Andrea Baccarelli studies environmental health and epigenetics at Harvard University in Boston, Mass. The new study is important because it shows that human DNA can be affected by short-term exposure to air pollution, he says. Until now, he says, scientists had largely thought that DNA “would respond primarily to long-term exposures.”

Power Words 

(more about Power Words)

asthma  A disease affecting the body’s airways,which are the tubes through which animals breathe. Asthma obstructs these airways through swelling, the production of too much mucus or a tightening of the tubes. As a result, the body can expand to breathe in air, but loses the ability to exhale appropriately. The most common cause of asthma is an allergy. It is a leading cause of hospitalization and the top chronic disease responsible for kids missing school.

atom   The basic unit of a chemical element. Atoms are made up of a dense nucleus that contains positively charged protons and neutrally charged neutrons. The nucleus is orbited by a cloud of negatively charged electrons.

carbon  The chemical element having the atomic number 6. It is the physical basis of all life on Earth. Carbon exists freely as graphite and diamond. It is an important part of coal, limestone and petroleum, and is capable of self-bonding, chemically, to form an enormous number of chemically, biologically and commercially important molecules.

chemical      A substance formed from two or more atoms that unite (become bonded together) in a fixed proportion and structure. For example, water is a chemical made of two hydrogen atoms bonded to one oxygen atom. Its chemical symbol is H2O.
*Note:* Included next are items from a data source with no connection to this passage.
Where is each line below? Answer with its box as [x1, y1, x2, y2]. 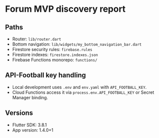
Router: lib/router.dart [12, 36, 61, 42]
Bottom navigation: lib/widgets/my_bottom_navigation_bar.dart [12, 41, 142, 47]
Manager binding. [12, 94, 48, 100]
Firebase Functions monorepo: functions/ [12, 57, 98, 62]
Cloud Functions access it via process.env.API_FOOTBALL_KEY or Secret [12, 89, 155, 95]
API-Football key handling [5, 71, 86, 80]
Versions [5, 109, 33, 117]
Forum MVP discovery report [5, 3, 126, 15]
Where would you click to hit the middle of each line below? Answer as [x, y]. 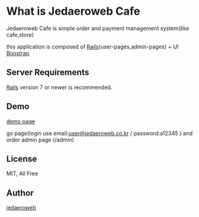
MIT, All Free [22, 173]
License [22, 158]
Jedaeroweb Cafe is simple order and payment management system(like [98, 28]
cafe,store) [20, 34]
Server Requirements [48, 73]
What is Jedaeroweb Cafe [73, 11]
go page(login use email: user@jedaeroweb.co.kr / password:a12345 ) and [99, 133]
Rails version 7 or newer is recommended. [59, 87]
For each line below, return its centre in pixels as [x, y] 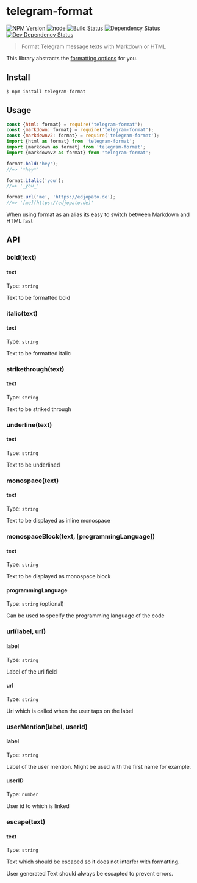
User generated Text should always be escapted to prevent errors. [90, 874]
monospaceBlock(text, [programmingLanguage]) [81, 536]
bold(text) [21, 258]
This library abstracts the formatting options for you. [72, 58]
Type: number [22, 794]
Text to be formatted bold [38, 297]
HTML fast [20, 221]
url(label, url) [26, 631]
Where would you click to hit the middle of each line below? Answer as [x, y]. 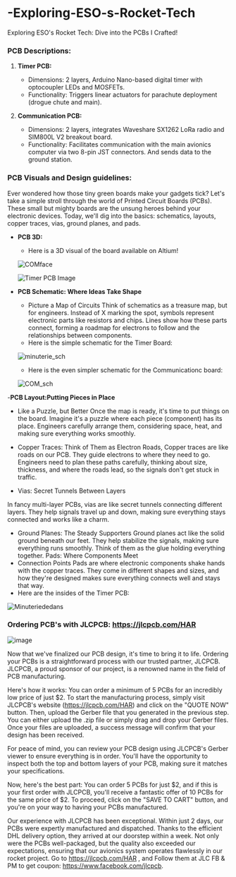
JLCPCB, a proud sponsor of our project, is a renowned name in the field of [117, 668]
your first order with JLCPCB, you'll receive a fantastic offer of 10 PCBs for [115, 792]
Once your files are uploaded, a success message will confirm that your [112, 727]
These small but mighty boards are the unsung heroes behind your [104, 208]
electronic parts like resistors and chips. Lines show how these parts [128, 320]
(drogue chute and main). [65, 102]
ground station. [50, 159]
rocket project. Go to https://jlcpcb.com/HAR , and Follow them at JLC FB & [116, 858]
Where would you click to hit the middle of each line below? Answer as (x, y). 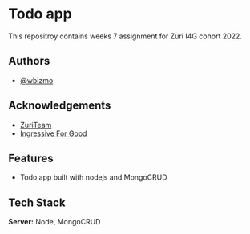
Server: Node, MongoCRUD (54, 222)
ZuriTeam (36, 125)
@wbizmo (36, 80)
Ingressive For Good (53, 133)
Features (31, 158)
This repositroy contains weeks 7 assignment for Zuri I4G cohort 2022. (125, 36)
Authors (29, 61)
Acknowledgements (60, 106)
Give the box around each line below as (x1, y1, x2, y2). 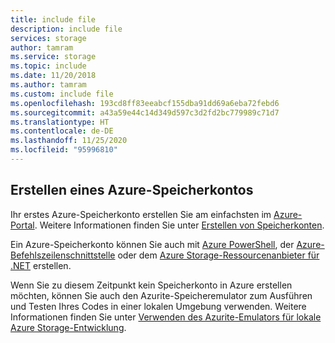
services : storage (10, 33, 87, 43)
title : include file (10, 14, 97, 25)
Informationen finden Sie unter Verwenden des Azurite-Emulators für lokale (10, 311, 322, 323)
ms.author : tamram (10, 80, 87, 90)
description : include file (10, 24, 123, 34)
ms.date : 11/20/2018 (10, 71, 97, 81)
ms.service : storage (10, 52, 97, 62)
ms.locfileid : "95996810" (10, 145, 118, 155)
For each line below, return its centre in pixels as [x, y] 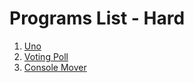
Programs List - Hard [97, 18]
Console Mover [55, 67]
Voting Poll [46, 56]
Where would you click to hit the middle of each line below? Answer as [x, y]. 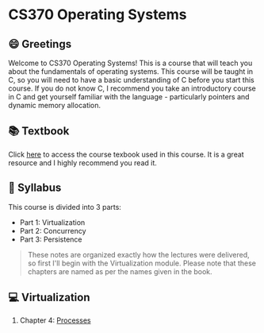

DNA  (short for deoxyribonucleic acid) A long, spiral-shaped molecule inside most living cells that carries genetic instructions. In all living things, from plants and animals to microbes, these instructions tell cells which molecules to make.

diesel   Heavier and oilier than gasoline, diesel is another type of fuel made from crude oil. It’s used to power many engines — not only in cars and trucks but also to power some industrial motors — that don’t rely on spark plugs to ignite the fuel.

epigenetic changes  Molecular switches that can turn a gene on or off. Methyl groups — chemical clusters each made of one carbon and three hydrogen atoms — latch onto DNA near a gene. It’s these methyl groups that can alter the programmed activity of a gene. Individuals can acquire an epigenetic change at any time during their lives.

exhaust   (in engineering) The gases and fine particles emitted — often at high speed and/or pressure — by combustion (burning) or by the heating of air. Exhaust gases are usually a form of waste.

gene  A segment of DNA that codes, or holds instructions, for producing a protein. Offspring inherit genes from their parents. Genes influence how an organism looks and behaves.

hydrogen  The lightest element in the universe. As a gas, it is colorless, odorless and highly flammable. It’s an integral part of many fuels, fats and chemicals that make up living tissues.

methylation  (in chemistry) The attachment to some molecule of a methyl group — a carbon atom holding onto three hydrogen atoms. Removal of this methyl group is known as demethylation.

methyl group  (in chemistry) Three hydrogen atoms bonded, chemically, to a carbon atom. This amazingly common quartet of atoms is then attached — through the carbon — to some other molecule. (in genetics) When attached to a gene, the methyl group can act like a new switch to turn the gene’s activity on or off, up or down.

molecule  An electrically neutral group of atoms that represents the smallest possible amount of a chemical compound. Molecules can be made of single types of atoms or of different types. For example, the oxygen in the air is made of two oxygen atoms (O2), but water is made of two hydrogen atoms and one oxygen atom (H2O).

toxic  Poisonous or able to harm or kill cells, tissues or whole organisms. The measure of risk posed by such a poison is its toxicity.